Bill Petti, Global Data Strategist at Gallup, outlined the strategy for getting past company barriers to assure adoption of and success in advanced analytics.
Petti began his thought leadership presentation at the 2017 Leadership in Big Data and Analytics Forum, held on December 5 in Chicago, by noting that his company often feels frustrated when it provides clients with predictive business models that the clients don’t adopt. “We’d do an awesome analysis of how a client could better engage their customers and drive higher wallet share and retention, and, three years later, they’re still stuck in the same place. Often, their response would be to fire us and move on to someone else. The more we dug into this, we noticed the business and decision makers hadn’t done anything different even though the data analysis told them they should,” he explained.
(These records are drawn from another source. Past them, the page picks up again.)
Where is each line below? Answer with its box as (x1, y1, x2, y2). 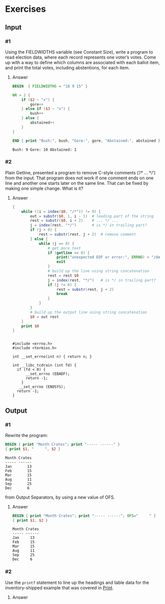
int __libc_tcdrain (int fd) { (12, 363, 77, 368)
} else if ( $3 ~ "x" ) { (21, 106, 70, 111)
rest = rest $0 (47, 273, 79, 278)
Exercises (5, 3, 46, 15)
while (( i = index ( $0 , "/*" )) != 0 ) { (21, 209, 101, 214)
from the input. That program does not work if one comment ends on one (5, 175, 154, 181)
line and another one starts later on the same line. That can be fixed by (5, 180, 149, 186)
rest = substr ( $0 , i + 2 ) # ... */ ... (30, 218, 119, 223)
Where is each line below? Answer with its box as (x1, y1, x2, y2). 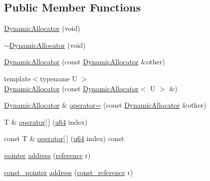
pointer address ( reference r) (4, 150, 91, 160)
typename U (40, 73, 77, 83)
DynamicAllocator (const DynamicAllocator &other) (4, 56, 165, 67)
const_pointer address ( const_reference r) (4, 167, 133, 177)
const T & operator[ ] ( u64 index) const (4, 133, 124, 144)
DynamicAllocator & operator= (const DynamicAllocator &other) (4, 100, 207, 110)
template (4, 73, 31, 83)
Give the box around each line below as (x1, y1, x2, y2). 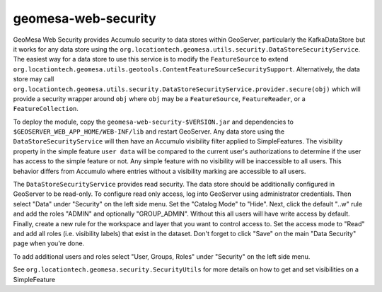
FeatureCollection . (13, 105, 79, 113)
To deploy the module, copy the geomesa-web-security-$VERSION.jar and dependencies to (13, 117, 294, 126)
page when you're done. (13, 239, 85, 247)
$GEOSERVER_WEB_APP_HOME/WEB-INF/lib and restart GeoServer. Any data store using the (13, 127, 285, 136)
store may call (13, 75, 54, 83)
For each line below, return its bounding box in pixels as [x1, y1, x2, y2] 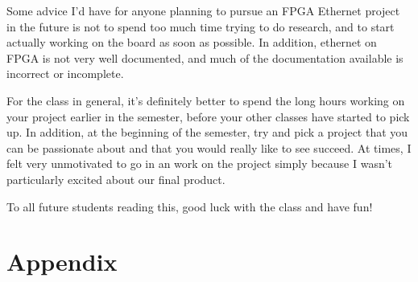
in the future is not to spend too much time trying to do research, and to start [6, 18, 395, 35]
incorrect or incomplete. [6, 65, 124, 82]
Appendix [6, 245, 118, 278]
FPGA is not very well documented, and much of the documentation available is [6, 49, 404, 66]
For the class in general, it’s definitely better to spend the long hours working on [6, 92, 405, 108]
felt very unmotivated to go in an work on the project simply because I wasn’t [6, 155, 393, 172]
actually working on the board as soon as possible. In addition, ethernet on [6, 34, 377, 51]
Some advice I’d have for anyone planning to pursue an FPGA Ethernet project [6, 2, 400, 18]

“We’d do an awesome analysis of how a client could better engage their customers and drive higher wallet share and retention, and, three years later, they’re still stuck in the same place. Often, their response would be to fire us and move on to someone else.”
“We’ve discovered a number of organizational barriers to both the adoption and success of advanced analytical programs. The four prerequisites for getting the most out of data and advanced analytics are: right metrics, right people, right data systems, and right culture/processes. Getting value from analytics takes more than excellence in any one area. It’s more than a platform, hiring data scientists, or subscribing to proprietary data sets,” Petti said.
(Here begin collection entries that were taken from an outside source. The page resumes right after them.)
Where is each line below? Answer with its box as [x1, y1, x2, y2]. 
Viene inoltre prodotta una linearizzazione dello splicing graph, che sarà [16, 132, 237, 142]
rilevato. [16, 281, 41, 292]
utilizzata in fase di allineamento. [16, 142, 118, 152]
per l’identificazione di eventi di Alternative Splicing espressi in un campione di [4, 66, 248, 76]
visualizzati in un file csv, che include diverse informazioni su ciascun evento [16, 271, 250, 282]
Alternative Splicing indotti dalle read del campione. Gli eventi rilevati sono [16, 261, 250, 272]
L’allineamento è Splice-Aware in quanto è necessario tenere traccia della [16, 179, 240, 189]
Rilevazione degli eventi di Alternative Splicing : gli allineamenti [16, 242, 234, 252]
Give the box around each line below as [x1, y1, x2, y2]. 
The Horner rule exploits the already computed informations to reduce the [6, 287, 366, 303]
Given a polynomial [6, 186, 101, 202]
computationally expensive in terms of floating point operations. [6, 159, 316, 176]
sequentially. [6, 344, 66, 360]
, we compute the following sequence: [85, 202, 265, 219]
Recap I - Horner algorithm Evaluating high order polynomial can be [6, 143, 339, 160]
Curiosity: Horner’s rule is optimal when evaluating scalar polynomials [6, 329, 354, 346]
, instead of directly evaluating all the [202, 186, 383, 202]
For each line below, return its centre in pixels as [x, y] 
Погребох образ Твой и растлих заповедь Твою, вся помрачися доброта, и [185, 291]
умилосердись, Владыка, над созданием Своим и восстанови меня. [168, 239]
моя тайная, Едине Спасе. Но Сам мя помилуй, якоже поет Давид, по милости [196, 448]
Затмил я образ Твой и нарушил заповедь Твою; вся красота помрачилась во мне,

“I’m going to focus on the people piece, especially the people in the organization who aren’t data scientists. There’s a certain skill level within the rest of the organization that you have to have. If there isn’t a baseline statistical literacy, this will create a barrier to getting more out of this work.”
“There’s a certain skill level within the rest of the organization that you have to have. If there isn’t a baseline statistical literacy, this will create a barrier to getting more out of this work.”
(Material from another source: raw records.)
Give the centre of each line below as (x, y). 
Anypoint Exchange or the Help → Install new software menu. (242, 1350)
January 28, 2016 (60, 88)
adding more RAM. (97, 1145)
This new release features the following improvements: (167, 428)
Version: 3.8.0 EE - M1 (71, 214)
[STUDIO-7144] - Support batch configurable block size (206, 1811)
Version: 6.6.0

Statistical literacy is the ability to read and interpret data, to use statistics as evidence, and to think critically about statistics. “Statistical literacy doesn’t require deep, technical understanding of statistics, mathematics, or machine learning, but it does require enough understanding of basic concepts to be able to examine models and analysis with a critical eye, to ask the right questions in order to check the work of modelers, and to be able to make the right requests,” said Petti.
Petti provided a sample of key requirements for statistical literacy:
“Accuracy” is usually a bad way to judge a model’s performance. “Models that try to predict a behavior are often judged by accuracy—how often they make an accurate prediction. But in cases where the data is ‘unbalanced’—where the behavior doesn’t occur half of the time—accuracy can be misleading. When evaluating classification models, be skeptical of any that only report overall accuracy or any single evaluation metric,” he advised.
If you didn’t test it out of a sample, it doesn’t count. “Models will always perform better when applied to the data that was used to build them,” explained Petti. “The risk is that the models are ‘over fit’ to the data available to them and won’t perform as well on data they haven’t seen. When considering the value and performance of a model, never use metrics based on the training data—rely on metrics based on data that weren’t used to build the model.”
“Models will always perform better when applied to the data that was used to build them. The risk is that the models are ‘over fit’ to the data available to them and won’t perform as well on data they haven’t seen.”
Ponies hide in the aggregate. “We often study something at the aggregate level, but the aggregate can hide important patterns—or, in some cases, show the opposite relationship. This is known as Simpson’s Paradox: a phenomenon in statistics in which a trend appears in different groups of data but disappears or reverses when these groups are combined.” Petti provided an example in the answer to the question, What’s the relationship between tenure and performance in sales? “At the aggregate level, it appears that the longer someone is in a role, the less they sell. However, when we model the relationship within each type of sales role, we see the opposite—the longer a person is in the role, the greater the sales. Most people in business aren’t trained to think about this.”
In summary, Petti stated, “We also suggest having a strategic translator—someone who can speak both to the highly technical folks who are creating the models and doing the analysis and to the business leaders. There’s often a big communication barrier between those two groups.”
Bill Petti currently serves as Gallup’s Global Data Strategist. He directs advanced analytical consulting globally for the company. He helps clients use data and analytics more productively and build “data cultures” that embrace analytics in decision making. Bill is an expert at applying various methodologies—both quantitative and qualitative—to understand and influence human behavior.
Prior to joining Gallup, Bill worked for Gerson Lehrman Group (GLG). While at GLG, Bill worked with senior pharmaceutical and technology executives to execute primary research. This research supported market analysis, licensing and partner evaluation, new product development, and human capital management.
Bill received his bachelor’s degree in political science from The College of New Jersey. He also earned master’s degrees in political science from both Temple University and the University of Pennsylvania.
Bill is a nationally recognized expert in talent evaluation, player analysis, and performance analytics for professional baseball. He has served as a consultant and advertiser to several major league teams.